Paramount held a special screening this evening of Jason Reitman and Diablo Cody‘s Young Adult (12.16). The kicker was that it happened at the New Beverly Cinema, a beloved West Hollywood repertory theatre that has sentimental value for many but still has awful sight lines. The good news is that I wasn’t the only one who admired the hell out of it, and that Patton Oswalt, portraying a blunt-spoken, half-crippled fat guy who befriends Charlize Theron‘s neurotic writer character, is now a Best Supporting Actor contender…definitely.
Patton Oswalt at Tuesday night’s Young Adult after-party at an art gallery on Melrose near La Brea.
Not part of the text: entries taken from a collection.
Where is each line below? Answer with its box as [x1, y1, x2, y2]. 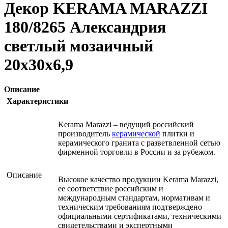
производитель [58, 129, 112, 138]
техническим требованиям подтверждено [58, 203, 202, 212]
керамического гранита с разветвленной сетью [58, 138, 220, 148]
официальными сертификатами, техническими [58, 212, 221, 221]
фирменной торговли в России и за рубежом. [58, 148, 215, 157]
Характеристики [7, 97, 68, 106]
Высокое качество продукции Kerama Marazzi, [58, 175, 218, 184]
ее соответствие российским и [58, 184, 163, 193]
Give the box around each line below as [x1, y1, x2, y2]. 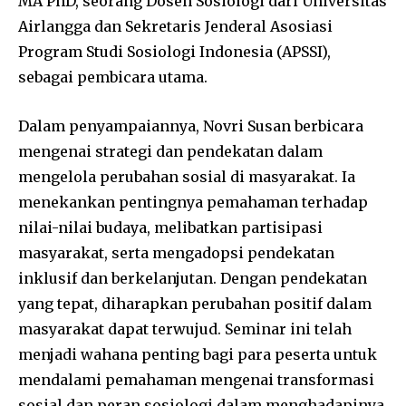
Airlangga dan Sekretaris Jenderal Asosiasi [18, 16, 333, 35]
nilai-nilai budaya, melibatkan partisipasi [18, 217, 323, 237]
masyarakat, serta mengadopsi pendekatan [18, 243, 334, 262]
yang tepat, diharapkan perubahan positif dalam [18, 294, 372, 313]
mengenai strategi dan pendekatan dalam [18, 141, 323, 160]
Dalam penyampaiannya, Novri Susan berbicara [18, 116, 363, 135]
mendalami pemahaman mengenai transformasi [18, 370, 374, 389]
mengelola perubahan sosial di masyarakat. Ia [18, 167, 355, 186]
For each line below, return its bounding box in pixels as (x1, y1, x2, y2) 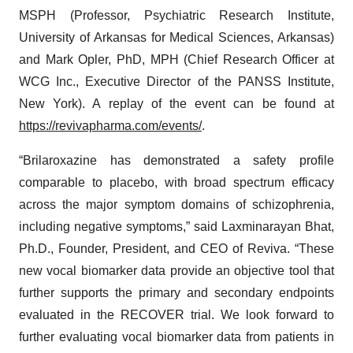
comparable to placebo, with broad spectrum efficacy (19, 176, 334, 189)
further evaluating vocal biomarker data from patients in (19, 330, 334, 344)
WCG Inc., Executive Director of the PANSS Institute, (19, 75, 334, 88)
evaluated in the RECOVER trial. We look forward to (19, 308, 334, 321)
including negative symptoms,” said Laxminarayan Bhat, (19, 220, 334, 233)
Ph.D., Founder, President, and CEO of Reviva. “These (19, 242, 334, 255)
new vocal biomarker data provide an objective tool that (19, 264, 334, 277)
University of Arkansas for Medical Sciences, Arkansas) (19, 31, 334, 44)
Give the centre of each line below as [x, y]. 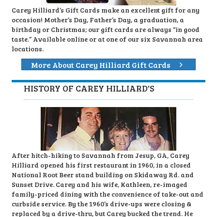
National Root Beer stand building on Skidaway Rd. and [103, 175]
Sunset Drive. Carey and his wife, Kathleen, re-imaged [100, 185]
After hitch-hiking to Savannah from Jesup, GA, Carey [101, 155]
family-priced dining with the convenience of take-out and [108, 194]
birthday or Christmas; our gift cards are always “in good [106, 30]
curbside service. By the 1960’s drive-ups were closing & [101, 204]
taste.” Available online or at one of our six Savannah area [107, 39]
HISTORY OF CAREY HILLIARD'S [89, 88]
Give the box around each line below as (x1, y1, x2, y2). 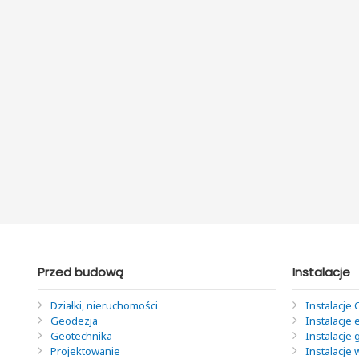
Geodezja (50, 313, 98, 328)
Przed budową (38, 263, 123, 280)
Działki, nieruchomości (50, 297, 158, 313)
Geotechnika (50, 328, 112, 343)
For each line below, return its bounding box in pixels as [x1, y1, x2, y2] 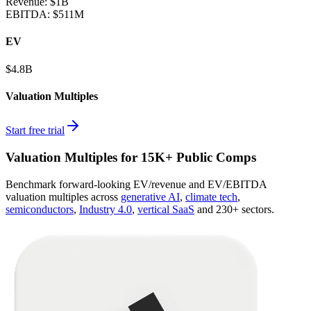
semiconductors [6, 203, 74, 215]
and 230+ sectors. [197, 203, 274, 215]
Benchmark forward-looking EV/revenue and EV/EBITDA [6, 178, 267, 190]
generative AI [121, 190, 180, 203]
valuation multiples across [6, 190, 118, 203]
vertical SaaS [137, 203, 194, 215]
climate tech [185, 190, 237, 203]
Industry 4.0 [79, 203, 132, 215]
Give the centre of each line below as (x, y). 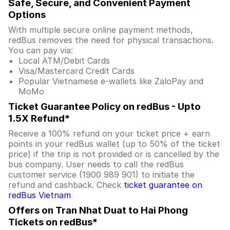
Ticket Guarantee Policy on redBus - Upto (104, 107)
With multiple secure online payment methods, (101, 30)
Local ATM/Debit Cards (64, 61)
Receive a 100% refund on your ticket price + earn (109, 133)
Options (27, 15)
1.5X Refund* (39, 118)
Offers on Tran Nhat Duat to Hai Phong (98, 210)
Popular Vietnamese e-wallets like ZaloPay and (111, 81)
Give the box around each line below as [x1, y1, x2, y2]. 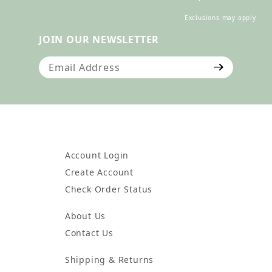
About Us [64, 210, 106, 222]
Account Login [64, 149, 129, 161]
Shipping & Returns [64, 254, 154, 266]
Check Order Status [64, 183, 153, 195]
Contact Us [64, 227, 114, 239]
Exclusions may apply [184, 13, 256, 22]
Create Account [64, 166, 134, 178]
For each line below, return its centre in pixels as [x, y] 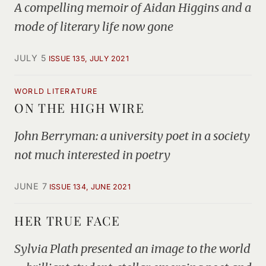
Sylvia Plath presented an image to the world [132, 248]
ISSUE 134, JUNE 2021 [90, 187]
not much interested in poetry [92, 155]
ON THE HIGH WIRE [80, 107]
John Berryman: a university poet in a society [132, 136]
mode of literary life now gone [94, 26]
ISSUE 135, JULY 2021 [89, 58]
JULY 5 [31, 58]
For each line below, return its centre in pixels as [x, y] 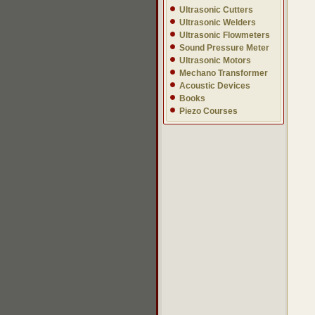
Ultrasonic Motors [215, 60]
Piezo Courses [208, 111]
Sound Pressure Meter [224, 48]
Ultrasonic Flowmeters [225, 35]
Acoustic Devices [215, 86]
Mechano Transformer [224, 73]
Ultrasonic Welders [218, 22]
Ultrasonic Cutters [216, 10]
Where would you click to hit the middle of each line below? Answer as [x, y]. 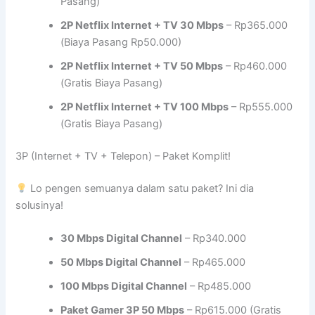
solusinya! [40, 205]
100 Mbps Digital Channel [124, 287]
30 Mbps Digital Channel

I don’t know what the rules are about reviewing Young Adult, but I can least say that (a) it’s very ballsy, very well written, very uncompromising, very brazen — a leap forward for Reitman and Cody both; (b) it’s darkly funny during the first two-thirds to 75%, and sometimes hilarious; (c) it’s a kind of Jason Voorhees horror film about a raging blind woman, about egotism and myopia and the absolute mania of the self; (d) as I thought about it during the after-party I began to realize it’s more than just a character study or a black comedy, but a cautionary tale about a kind of egoistic Kardashian-like malignancy afoot in the culture right now; (e) Jack Nicholson‘s Bobby Dupea character in Five Easy Pieces bears a certain resemblance to Charlize’s Mavis Gary; ditto Isabelle Adjani‘s Adele Hugo in Francois Truffaut‘s The Story of Adele H..
A guy named Chris who attended the screening shared some comments tonight in an email, including this one: “I do believe that Patton Oswalt is a lock for a Best Supporting Actor nomination, and may even be the frontrunner. The character of Matt Freehauf sticks with you long after the credits are finished, and it is so much more then the ‘comic relief’ performance that the trailer has made it out to be. If Young Adult is a game changer for anyone, it is Patton Oswalt.”
(I. to r.) Diablo Cody, Charlize Theron, Elizabeth Reaser.
(l. to r.) Cody, Theron, Reaser, Patton Oswalt, director Jason Reitman.